[Opening DATA FOR ANALYSIS section]

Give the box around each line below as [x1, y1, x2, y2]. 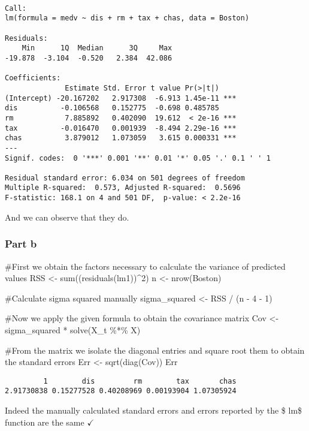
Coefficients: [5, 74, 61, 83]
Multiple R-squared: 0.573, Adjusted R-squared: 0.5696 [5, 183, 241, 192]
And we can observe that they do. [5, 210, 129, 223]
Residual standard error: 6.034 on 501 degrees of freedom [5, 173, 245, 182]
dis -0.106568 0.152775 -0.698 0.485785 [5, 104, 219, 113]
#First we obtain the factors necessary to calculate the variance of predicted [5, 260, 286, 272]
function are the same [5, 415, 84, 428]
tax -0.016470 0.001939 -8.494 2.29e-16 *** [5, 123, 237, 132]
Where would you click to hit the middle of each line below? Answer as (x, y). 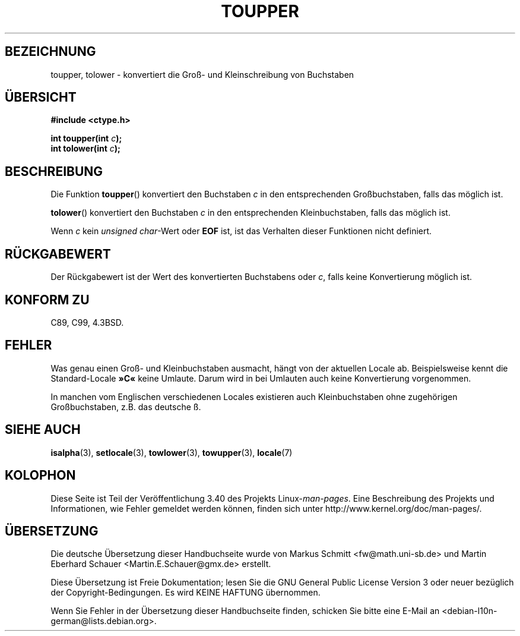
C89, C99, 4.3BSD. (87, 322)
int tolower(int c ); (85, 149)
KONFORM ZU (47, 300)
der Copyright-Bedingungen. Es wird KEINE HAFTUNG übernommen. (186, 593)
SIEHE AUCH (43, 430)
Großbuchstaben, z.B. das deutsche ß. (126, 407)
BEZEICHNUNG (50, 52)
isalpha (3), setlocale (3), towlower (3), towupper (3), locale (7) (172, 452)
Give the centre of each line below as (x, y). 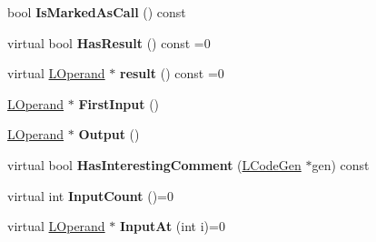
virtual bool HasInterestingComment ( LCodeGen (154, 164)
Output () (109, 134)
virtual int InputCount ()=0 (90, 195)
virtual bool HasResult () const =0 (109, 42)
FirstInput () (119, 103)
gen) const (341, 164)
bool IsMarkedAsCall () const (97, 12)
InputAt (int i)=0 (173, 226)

[Closing DATA FOR ANALYSIS section]
[Opening DATA FOR ANALYSIS section]

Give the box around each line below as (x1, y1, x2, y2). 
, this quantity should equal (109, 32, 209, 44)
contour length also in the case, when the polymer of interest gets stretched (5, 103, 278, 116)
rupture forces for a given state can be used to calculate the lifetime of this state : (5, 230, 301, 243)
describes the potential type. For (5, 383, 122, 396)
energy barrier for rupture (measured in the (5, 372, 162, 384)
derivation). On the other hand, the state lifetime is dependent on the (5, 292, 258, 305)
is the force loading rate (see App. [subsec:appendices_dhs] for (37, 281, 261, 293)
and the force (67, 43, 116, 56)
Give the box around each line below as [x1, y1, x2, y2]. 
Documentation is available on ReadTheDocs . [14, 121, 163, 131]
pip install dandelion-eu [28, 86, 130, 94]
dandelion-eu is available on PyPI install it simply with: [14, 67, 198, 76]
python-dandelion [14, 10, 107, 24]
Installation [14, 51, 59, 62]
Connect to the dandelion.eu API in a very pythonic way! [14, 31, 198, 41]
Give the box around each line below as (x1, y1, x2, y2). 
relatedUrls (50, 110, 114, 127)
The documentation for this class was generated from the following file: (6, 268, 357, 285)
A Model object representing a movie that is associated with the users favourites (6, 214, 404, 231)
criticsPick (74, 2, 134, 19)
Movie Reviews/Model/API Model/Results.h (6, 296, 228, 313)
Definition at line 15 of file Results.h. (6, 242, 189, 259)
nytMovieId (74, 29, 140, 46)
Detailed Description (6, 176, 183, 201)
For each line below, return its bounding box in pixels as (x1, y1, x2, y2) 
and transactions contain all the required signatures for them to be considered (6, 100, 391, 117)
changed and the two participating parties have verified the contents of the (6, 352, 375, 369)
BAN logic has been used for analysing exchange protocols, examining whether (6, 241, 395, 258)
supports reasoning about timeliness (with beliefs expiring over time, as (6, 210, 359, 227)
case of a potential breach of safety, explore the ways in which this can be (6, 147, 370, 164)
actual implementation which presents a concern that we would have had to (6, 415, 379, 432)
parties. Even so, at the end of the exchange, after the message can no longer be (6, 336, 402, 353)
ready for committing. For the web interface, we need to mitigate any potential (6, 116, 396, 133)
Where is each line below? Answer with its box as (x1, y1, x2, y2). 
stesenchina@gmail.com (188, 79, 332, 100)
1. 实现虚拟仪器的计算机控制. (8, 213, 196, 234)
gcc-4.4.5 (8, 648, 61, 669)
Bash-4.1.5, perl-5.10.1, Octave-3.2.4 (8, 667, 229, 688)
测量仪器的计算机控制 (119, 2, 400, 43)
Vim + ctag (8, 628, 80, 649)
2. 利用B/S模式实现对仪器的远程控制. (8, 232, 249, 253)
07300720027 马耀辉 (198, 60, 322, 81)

[Closing DATA FOR ANALYSIS section]
[Opening DATA FOR ANALYSIS section]

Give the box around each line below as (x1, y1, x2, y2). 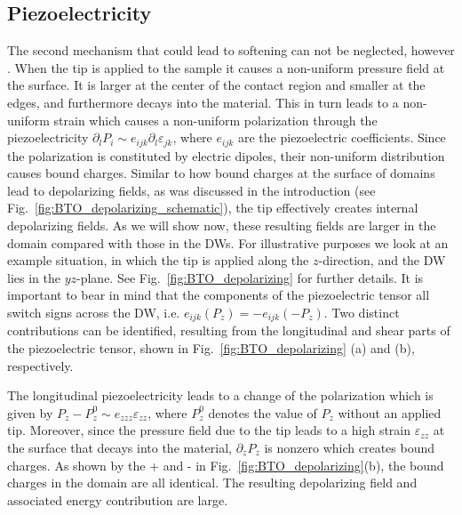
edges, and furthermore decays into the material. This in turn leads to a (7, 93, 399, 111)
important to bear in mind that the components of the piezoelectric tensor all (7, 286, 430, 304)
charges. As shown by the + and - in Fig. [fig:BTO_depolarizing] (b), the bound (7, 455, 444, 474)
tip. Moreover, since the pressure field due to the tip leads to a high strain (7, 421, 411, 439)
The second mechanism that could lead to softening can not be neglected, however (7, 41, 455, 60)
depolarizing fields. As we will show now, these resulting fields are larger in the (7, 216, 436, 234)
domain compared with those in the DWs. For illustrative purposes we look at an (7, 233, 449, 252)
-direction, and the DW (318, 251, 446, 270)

[Closing DATA FOR ANALYSIS section]

• **WORK REQUIRED**:
Among the records above, find the lines that contain "available" and copy every one.

• **WRITTEN RESPONSE**:
Documentation is available on ReadTheDocs . [14, 121, 163, 131]
dandelion-eu is available on PyPI install it simply with: [14, 67, 198, 76]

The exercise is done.